▶ **Assignment**: Below are records to repeat exactly; do not include any pictures.
────
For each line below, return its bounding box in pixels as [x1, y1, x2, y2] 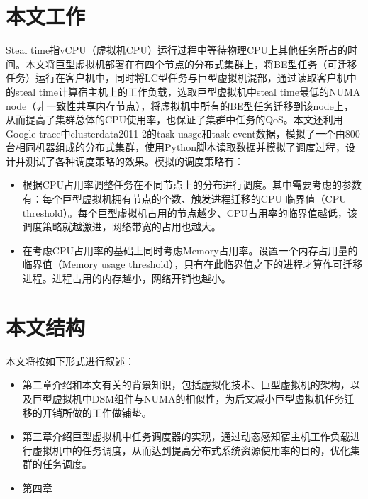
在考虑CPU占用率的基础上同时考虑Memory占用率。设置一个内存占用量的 [22, 242, 358, 257]
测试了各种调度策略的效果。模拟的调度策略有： [25, 153, 244, 168]
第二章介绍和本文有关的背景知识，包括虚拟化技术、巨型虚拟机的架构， [22, 377, 350, 392]
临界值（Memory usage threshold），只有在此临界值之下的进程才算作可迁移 [22, 257, 363, 271]
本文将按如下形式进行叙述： [6, 353, 135, 368]
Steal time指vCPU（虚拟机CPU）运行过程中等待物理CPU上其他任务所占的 [6, 43, 348, 57]
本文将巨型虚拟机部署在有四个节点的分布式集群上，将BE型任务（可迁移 [25, 56, 357, 71]
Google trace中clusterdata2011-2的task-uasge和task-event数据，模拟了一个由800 [6, 125, 360, 140]
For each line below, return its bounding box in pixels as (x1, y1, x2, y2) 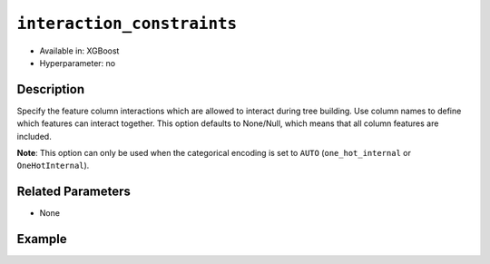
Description (16, 82, 85, 97)
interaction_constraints (16, 14, 238, 34)
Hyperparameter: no (39, 57, 116, 68)
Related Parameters (16, 184, 132, 200)
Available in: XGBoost (39, 45, 120, 56)
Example (16, 231, 67, 247)
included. (16, 131, 52, 142)
────
▶ **Solution for this exercise**:
For each line below, return its bounding box in pixels as [x1, y1, x2, y2] 
在考虑CPU占用率的基础上同时考虑Memory占用率。设置一个内存占用量的 [22, 242, 358, 257]
测试了各种调度策略的效果。模拟的调度策略有： [25, 153, 244, 168]
第二章介绍和本文有关的背景知识，包括虚拟化技术、巨型虚拟机的架构， [22, 377, 350, 392]
临界值（Memory usage threshold），只有在此临界值之下的进程才算作可迁移 [22, 257, 363, 271]
本文将按如下形式进行叙述： [6, 353, 135, 368]
Steal time指vCPU（虚拟机CPU）运行过程中等待物理CPU上其他任务所占的 [6, 43, 348, 57]
本文将巨型虚拟机部署在有四个节点的分布式集群上，将BE型任务（可迁移 [25, 56, 357, 71]
Google trace中clusterdata2011-2的task-uasge和task-event数据，模拟了一个由800 [6, 125, 360, 140]
For each line below, return its bounding box in pixels as (x1, y1, x2, y2) 
Description (16, 82, 85, 97)
interaction_constraints (16, 14, 238, 34)
Hyperparameter: no (39, 57, 116, 68)
Related Parameters (16, 184, 132, 200)
Available in: XGBoost (39, 45, 120, 56)
Example (16, 231, 67, 247)
included. (16, 131, 52, 142)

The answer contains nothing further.